X = df_model[['tenure', 'MonthlyCharges', 'Contract', 'InternetService', 'PaymentMethod']] # returns dataframe 
y = df_model['ChurnFlag'] # returns series

# Split the dataset into training and testing sets.
# - X: feature matrix (e.g., tenure, charges, contract type)
# - y: target variable (churn flag: 0 = no churn, 1 = churn)
# - stratify = y ensures that the proportion of churn vs. non-churn is preserved in both sets, 
#   which is critical for maintaining class balance in classification tasks.
# - random_state = 42 sets a fixed seed for the random number generator so the split is reproducible.
X_train, X_test, y_train, y_test = train_test_split(X, y, stratify=y, random_state=42)

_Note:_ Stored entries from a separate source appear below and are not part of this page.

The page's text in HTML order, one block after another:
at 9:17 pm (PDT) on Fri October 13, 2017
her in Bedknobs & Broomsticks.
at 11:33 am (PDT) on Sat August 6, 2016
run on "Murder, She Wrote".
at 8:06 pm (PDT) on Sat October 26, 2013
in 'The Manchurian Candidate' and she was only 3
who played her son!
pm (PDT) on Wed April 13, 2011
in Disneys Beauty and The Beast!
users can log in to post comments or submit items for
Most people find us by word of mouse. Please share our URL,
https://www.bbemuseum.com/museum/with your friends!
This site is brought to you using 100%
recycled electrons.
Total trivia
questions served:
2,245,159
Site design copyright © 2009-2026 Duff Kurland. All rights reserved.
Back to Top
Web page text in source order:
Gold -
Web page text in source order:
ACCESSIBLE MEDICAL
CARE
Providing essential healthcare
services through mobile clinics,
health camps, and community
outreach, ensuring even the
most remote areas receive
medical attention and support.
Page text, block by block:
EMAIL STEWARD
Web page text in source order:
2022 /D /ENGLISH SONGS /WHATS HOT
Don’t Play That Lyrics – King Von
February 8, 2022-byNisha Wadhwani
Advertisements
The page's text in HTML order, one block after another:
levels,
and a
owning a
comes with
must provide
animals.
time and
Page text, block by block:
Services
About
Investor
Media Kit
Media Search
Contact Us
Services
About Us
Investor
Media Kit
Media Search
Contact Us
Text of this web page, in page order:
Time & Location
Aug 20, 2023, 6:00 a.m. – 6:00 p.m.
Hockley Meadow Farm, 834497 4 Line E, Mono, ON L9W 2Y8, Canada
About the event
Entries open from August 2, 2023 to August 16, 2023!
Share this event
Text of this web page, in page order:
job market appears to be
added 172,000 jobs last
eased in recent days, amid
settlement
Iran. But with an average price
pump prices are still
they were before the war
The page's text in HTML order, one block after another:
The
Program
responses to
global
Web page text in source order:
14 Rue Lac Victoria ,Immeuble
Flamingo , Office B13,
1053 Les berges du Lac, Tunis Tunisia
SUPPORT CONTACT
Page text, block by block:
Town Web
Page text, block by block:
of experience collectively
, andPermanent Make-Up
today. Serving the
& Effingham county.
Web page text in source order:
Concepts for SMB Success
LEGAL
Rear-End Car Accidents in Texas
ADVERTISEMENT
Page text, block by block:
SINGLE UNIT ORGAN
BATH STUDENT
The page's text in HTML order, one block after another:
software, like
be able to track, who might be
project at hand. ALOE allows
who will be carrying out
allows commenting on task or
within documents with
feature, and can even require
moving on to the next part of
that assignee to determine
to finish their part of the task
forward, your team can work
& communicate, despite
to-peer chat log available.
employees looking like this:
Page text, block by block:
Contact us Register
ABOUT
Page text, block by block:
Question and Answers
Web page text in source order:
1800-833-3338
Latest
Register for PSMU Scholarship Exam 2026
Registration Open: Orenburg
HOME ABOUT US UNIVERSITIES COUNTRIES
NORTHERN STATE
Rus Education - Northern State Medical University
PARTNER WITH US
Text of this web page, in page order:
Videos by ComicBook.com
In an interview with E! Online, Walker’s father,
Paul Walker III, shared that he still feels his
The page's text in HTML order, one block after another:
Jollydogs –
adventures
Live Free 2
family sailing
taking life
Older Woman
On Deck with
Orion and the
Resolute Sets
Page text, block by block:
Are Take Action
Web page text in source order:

# Initialize regression model 
# Set max_iter=1000 gives it more time to converge (max number to find line of best fit)
model = LogisticRegression(max_iter=1000)

# fit(X_train, y_train) learns the optimal feature weights using the training data,
# so the model can later predict the probability of customer churn.
model.fit(X_train, y_train)




### Add Predicted Churn Probabilities

In [8]:

# Use the trained model to predict the probability of churn (class = 1) for each customer.
# model.predict_proba(X) returns two columns: [P(not churn), P(churn)]
# We select the second column (index 1) to get the probability of churn for each row (customer).
df['PredictedChurnProb'] = model.predict_proba(X)[:, 1]

df[['customerID', 'PredictedChurnProb']].head()

Unnamed: 0,customerID,PredictedChurnProb
0,7590-VHVEG,0.303021
1,5575-GNVDE,0.108249
2,3668-QPYBK,0.478793
3,7795-CFOCW,0.041016
4,9237-HQITU,0.584504


### Export Final Dataset

In [9]:

# Save the enriched dataset
output_path = os.path.join('data', 'processed', 'telco_turnaround_with_churn_scores.csv')
df.to_csv(output_path, index=False)
print(f"✅ Exported enriched dataset → {output_path}")

✅ Exported enriched dataset → data/processed/telco_turnaround_with_churn_scores.csv


### Next Steps 

The enriched dataset, now containing churn probability scores, is ready to be imported into Tableau.

You can use it to:
- Identify high-risk customer segments
- Simulate the ROI of targeted retention strategies
- Drive executive-level decision-making with dynamic insights

All label encodings for categorical variables are saved in `encoding_map.json` for reference and reproducibility.